ModuleNotFoundError: No module named 'pytorch_lightning'

## 6) Cross‑validation split (GroupKFold by site/date if present)

In [None]:
import pandas as pd, numpy as np
from sklearn.model_selection import GroupKFold, KFold
from pathlib import Path
import yaml, math

with open('cfg/baseline.yaml') as f: cfg = yaml.safe_load(f)

df = pd.read_csv(cfg['train_csv'])
targets = cfg['target_cols']
assert len(targets) >= 1, "No target columns detected; please edit cfg/baseline.yaml"

# make groups
groups_cols = cfg['group_cols'] or []
if len(groups_cols) >= 1:
    groups = df[groups_cols[0]].astype(str)
    if len(groups_cols) >= 2:
        groups = groups + '_' + df[groups_cols[1]].astype(str)
    splitter = GroupKFold(n_splits=5)
    cv = list(splitter.split(df, groups=groups))
    print('Using GroupKFold on', groups_cols)
else:
    splitter = KFold(n_splits=5, shuffle=True, random_state=42)
    cv = list(splitter.split(df))
    print('Using KFold (no group columns found)')

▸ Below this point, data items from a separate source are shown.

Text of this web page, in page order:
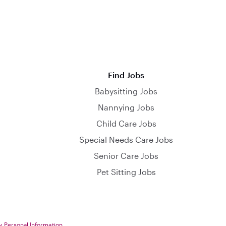
Find Jobs
Babysitting Jobs
Nannying Jobs
Child Care Jobs
Special Needs Care Jobs
Senior Care Jobs
Pet Sitting Jobs
Personal Information.
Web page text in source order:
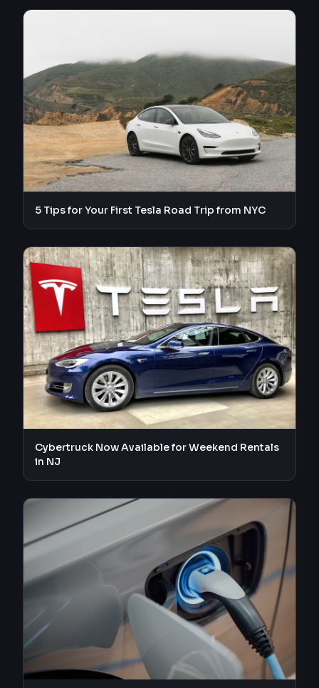
5 Tips for Your First Tesla Road Trip from NYC
Cybertruck Now Available for Weekend Rentals
in NJ
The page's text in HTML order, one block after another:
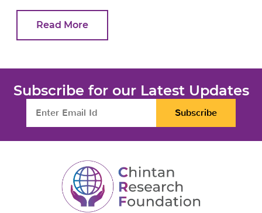
Read More
Subscribe for our Latest Updates
Subscribe
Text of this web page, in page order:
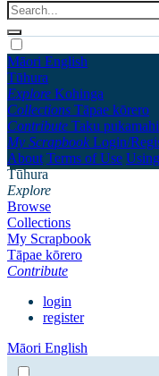
Māori English
Tūhura
Explore Kohinga
Collections Tāpae kōrero
Contribute Taku pukamahi
My Scrapbook Login/
About Terms of Use
Tūhura
Explore
Browse
Collections
My Scrapbook
Tāpae kōrero
Contribute
login
register
Māori English
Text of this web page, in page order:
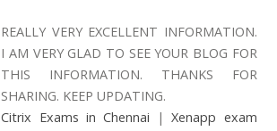
REALLY VERY EXCELLENT INFORMATION.
I AM VERY GLAD TO SEE YOUR BLOG FOR
THIS INFORMATION. THANKS FOR
SHARING. KEEP UPDATING.
Citrix Exams in Chennai |Xenapp exam
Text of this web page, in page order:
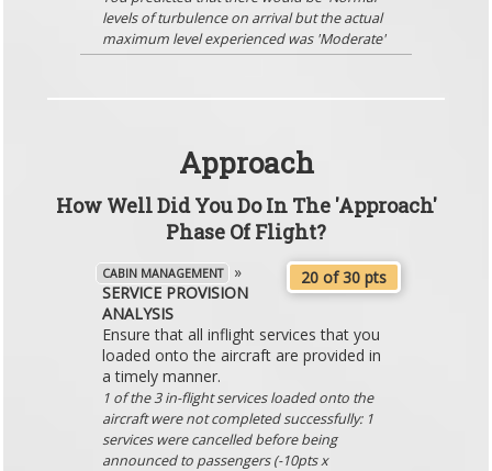
levels of turbulence on arrival but the actual
maximum level experienced was 'Moderate'
Approach
How Well Did You Do In The 'Approach'
Phase Of Flight?
20 of 30 pts
CABIN MANAGEMENT
»
SERVICE PROVISION
ANALYSIS
Ensure that all inflight services that you
loaded onto the aircraft are provided in
a timely manner.
1 of the 3 in-flight services loaded onto the
aircraft were not completed successfully: 1
services were cancelled before being
announced to passengers (-10pts x
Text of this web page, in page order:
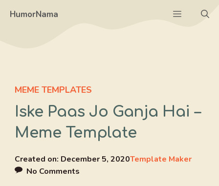
HumorNama Menu
MEME TEMPLATES
Iske Paas Jo Ganja Hai –
Meme Template
Created on: December 5, 2020Template Maker
No Comments
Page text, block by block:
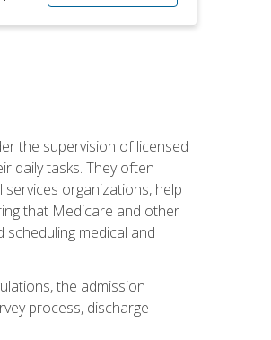
the supervision of licensed
daily tasks. They often
organizations, help
that Medicare and other
medical and
the admission
process, discharge
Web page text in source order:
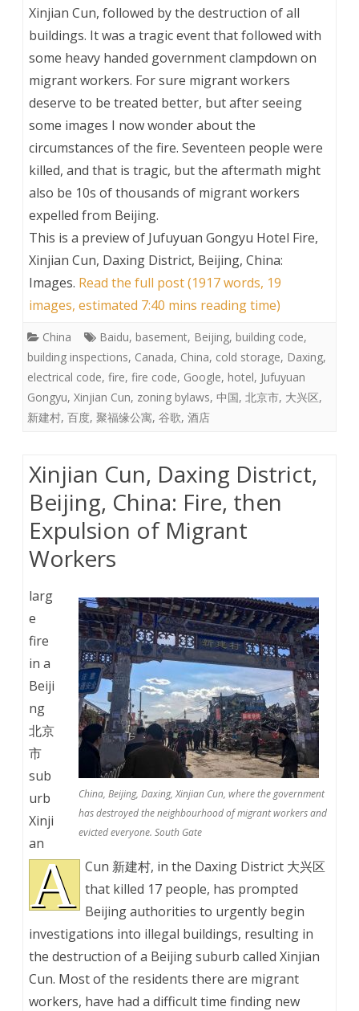
Xinjian Cun, followed by the destruction of all
buildings. It was a tragic event that followed with
some heavy handed government clampdown on
migrant workers. For sure migrant workers
deserve to be treated better, but after seeing
some images I now wonder about the
circumstances of the fire. Seventeen people were
killed, and that is tragic, but the aftermath might
also be 10s of thousands of migrant workers
expelled from Beijing.
This is a preview of Jufuyuan Gongyu Hotel Fire,
Xinjian Cun, Daxing District, Beijing, China:
Images. Read the full post (1917 words, 19
images, estimated 7:40 mins reading time)
China Baidu, basement, Beijing, building code,
building inspections, Canada, China, cold storage, Daxing,
electrical code, fire, fire code, Google, hotel, Jufuyuan
Gongyu, Xinjian Cun, zoning bylaws, 中国, 北京市, 大兴区,
新建村, 百度, 聚福缘公寓, 谷歌, 酒店
Xinjian Cun, Daxing District,
Beijing, China: Fire, then
Expulsion of Migrant
Workers
China, Beijing, Daxing, Xinjian Cun, where the government
has destroyed the neighbourhood of migrant workers and
evicted everyone. South Gate
A
larg
e
fire
in a
Beiji
ng
北京
市
sub
urb
Xinji
an
Cun 新建村, in the Daxing District 大兴区
that killed 17 people, has prompted
Beijing authorities to urgently begin
investigations into illegal buildings, resulting in
the destruction of a Beijing suburb called Xinjian
Cun. Most of the residents there are migrant
workers, have had a difficult time finding new
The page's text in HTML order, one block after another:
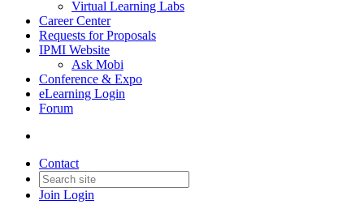
Virtual Learning Labs
Career Center
Requests for Proposals
IPMI Website
Ask Mobi
Conference & Expo
eLearning Login
Forum
Contact
Join Login
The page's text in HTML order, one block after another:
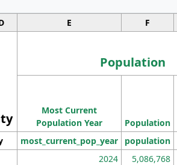
E F
Population
Most Current
Population Year
Population
most_current_pop_year population
2024 5,086,768
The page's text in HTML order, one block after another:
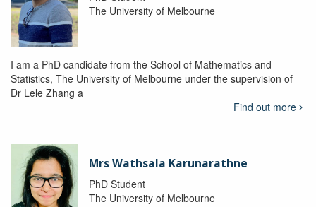
The University of Melbourne
I am a PhD candidate from the School of Mathematics and
Statistics, The University of Melbourne under the supervision of
Dr Lele Zhang a
Find out more
Mrs Wathsala Karunarathne
PhD Student
The University of Melbourne
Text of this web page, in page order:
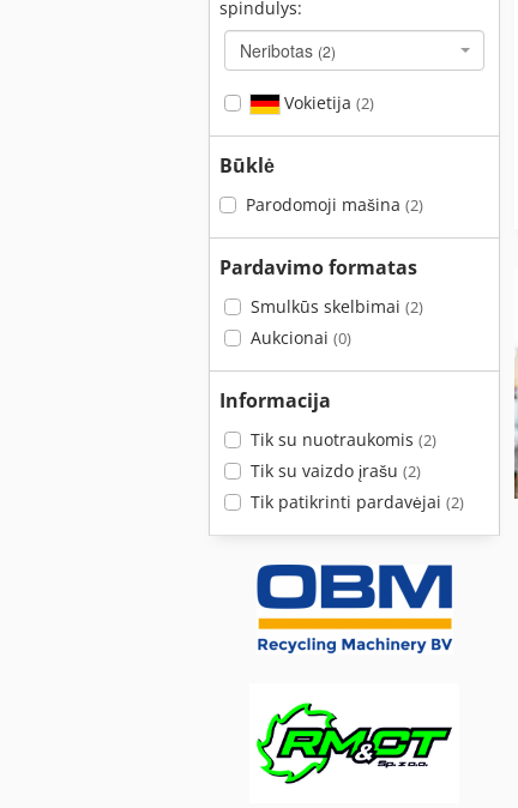
spindulys:
Neribotas (2)
Vokietija (2)
Būklė
Parodomoji mašina (2)
Pardavimo formatas
Smulkūs skelbimai (2)
Aukcionai (0)
Informacija
Tik su nuotraukomis (2)
Tik su vaizdo įrašu (2)
Tik patikrinti pardavėjai (2)
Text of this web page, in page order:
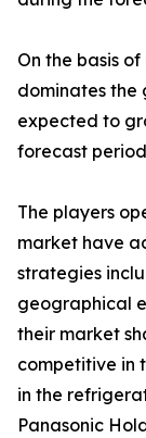
On the basis
dominates
expected to
forecast
The players
market have
strategies
geographical
their market
competitive in
in the
Panasonic
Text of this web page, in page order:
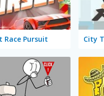
Race Pursuit City
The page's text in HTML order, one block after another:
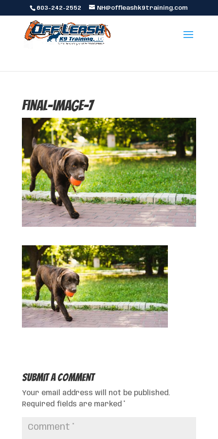
603-242-2552 NH@offleashk9training.com
final-image-7
Submit a Comment
Your email address will not be published.
Required fields are marked
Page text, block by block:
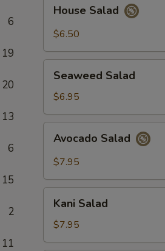
6
19
20
13
6
15
2
11
Salad
House Salad
$6.50
Salad
Seaweed Salad
$6.95
Salad
Avocado Salad
$7.95
Salad
Kani Salad
$7.95
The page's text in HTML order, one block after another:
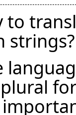
to
strings?
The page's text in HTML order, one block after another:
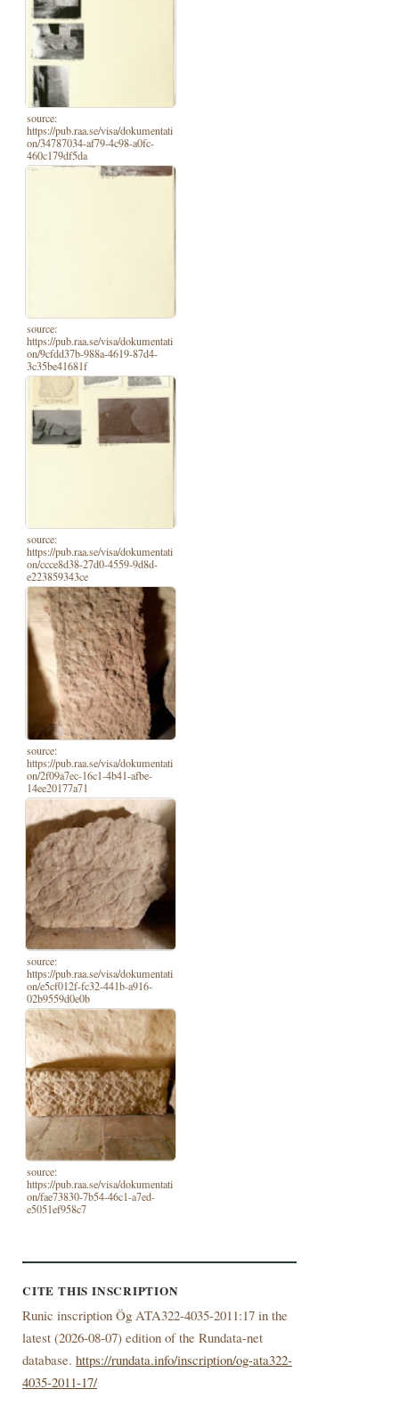
source:
https://pub.raa.se/visa/dokumentati
on/34787034-af79-4c98-a0fc-
460c179df5da
source:
https://pub.raa.se/visa/dokumentati
on/9cfdd37b-988a-4619-87d4-
3c35be41681f
source:
https://pub.raa.se/visa/dokumentati
on/ccce8d38-27d0-4559-9d8d-
e223859343ce
source:
https://pub.raa.se/visa/dokumentati
on/2f09a7ec-16c1-4b41-afbe-
14ee20177a71
source:
https://pub.raa.se/visa/dokumentati
on/e5cf012f-fc32-441b-a916-
02b9559d0e0b
source:
https://pub.raa.se/visa/dokumentati
on/fae73830-7b54-46c1-a7ed-
e5051ef958c7
CITE THIS INSCRIPTION
Runic inscription Ög ATA322-4035-2011:17 in the
latest (2026-08-07) edition of the Rundata-net
database. https://rundata.info/inscription/og-ata322-
4035-2011-17/
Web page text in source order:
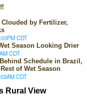
by Fertilizer,
CDT
Season Looking Drier
CDT
Schedule in Brazil,
of Wet Season
CDT
Rural View
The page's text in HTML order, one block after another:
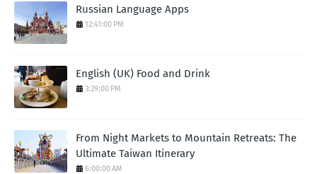
Russian Language Apps
12:41:00 PM
English (UK) Food and Drink
3:29:00 PM
From Night Markets to Mountain Retreats: The
Ultimate Taiwan Itinerary
6:00:00 AM
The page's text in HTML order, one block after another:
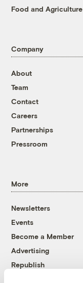
Food and Agriculture
Company
About
Team
Contact
Careers
Partnerships
Pressroom
More
Newsletters
Events
Become a Member
Advertising
Republish
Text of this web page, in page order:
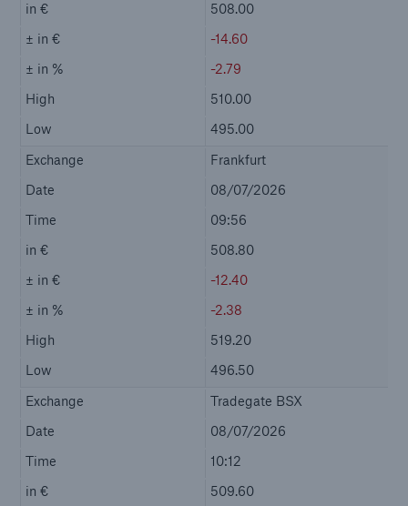
Reports and presentations
Our Shares
Bonds
Ratings & Solvency
Shareholder Area
Event Calendar

print('Fold sizes:', [len(v) for _, v in cv])

## 7) Train one fold (quick sanity check)

In [None]:
import pytorch_lightning as pl, numpy as np
from pytorch_lightning.callbacks import ModelCheckpoint, EarlyStopping

fold = 0
tr_idx, va_idx = cv[fold]
train_df = df.iloc[tr_idx].reset_index(drop=True)
valid_df = df.iloc[va_idx].reset_index(drop=True)

tr_loader, va_loader = make_loaders(train_df, valid_df, cfg, bs=16)
model = Regressor(n_out=len(targets))

ckpt = ModelCheckpoint(monitor='val_mae', mode='min', save_top_k=1, filename='fold{fold}-{{epoch:02d}}-{{val_mae:.4f}}')
es = EarlyStopping(monitor='val_mae', mode='min', patience=3)
trainer = pl.Trainer(max_epochs=10, precision='16-mixed', callbacks=[ckpt, es], log_every_n_steps=20, enable_checkpointing=True)

trainer.fit(model, tr_loader, va_loader)

## 8) OOF predictions + Submission template
This creates `oof.csv` for diagnostics and a skeleton `submission.csv` based on sample file if present.

In [None]:
import numpy as np, pandas as pd, yaml, os
from pathlib import Path

# Save OOF for the single fold (demo); extend to full CV later
valid_loader = va_loader
model.eval(); preds=[]; gts=[]
with torch.no_grad():
    for xb, yb in valid_loader:
        xb = xb.to(model.device)
        yhat = model(xb).cpu().numpy()
        preds.append(yhat); gts.append(yb.numpy())
preds = np.vstack(preds); gts = np.vstack(gts)
oof = valid_df.copy()
for i,t in enumerate(targets): oof[f'pred_{t}'] = preds[:,i]
oof.to_csv('out_oof_fold0.csv', index=False)
print('Saved out_oof_fold0.csv with columns:', list(oof.columns))

# Build submission
# Try to find sample submission
sub_path = None
for p in Path(cfg['data_dir']).rglob('*.csv'):
    if re.search(r'sample|submission', p.name, re.I):
        sub_path = p; break

if sub_path:
    sub = pd.read_csv(sub_path)
    # Try to populate columns that intersect with TARGET_COLS
    for t in targets:
        for c in sub.columns:
            if re.sub('[^a-z]','',c.lower()) == re.sub('[^a-z]','',t.lower()):
                # Fill with global mean as placeholder
                sub[c] = df[t].mean()
    sub.to_csv('submission.csv', index=False)
    print('Wrote submission.csv based on sample:', sub.shape)
else:
    print('No sample_submission found; please craft one based on competition schema.')

## 9) Next steps
- Expand to full 5‑fold CV and average OOF.
- Try ConvNeXt‑T or EfficientNet‑B0.
- Add tabular fusion (height, AOS NDVI) by concatenating embeddings + normalized tabular features.
- Add quantile heads for uncertainty.
- Ensembling across seeds & backbones.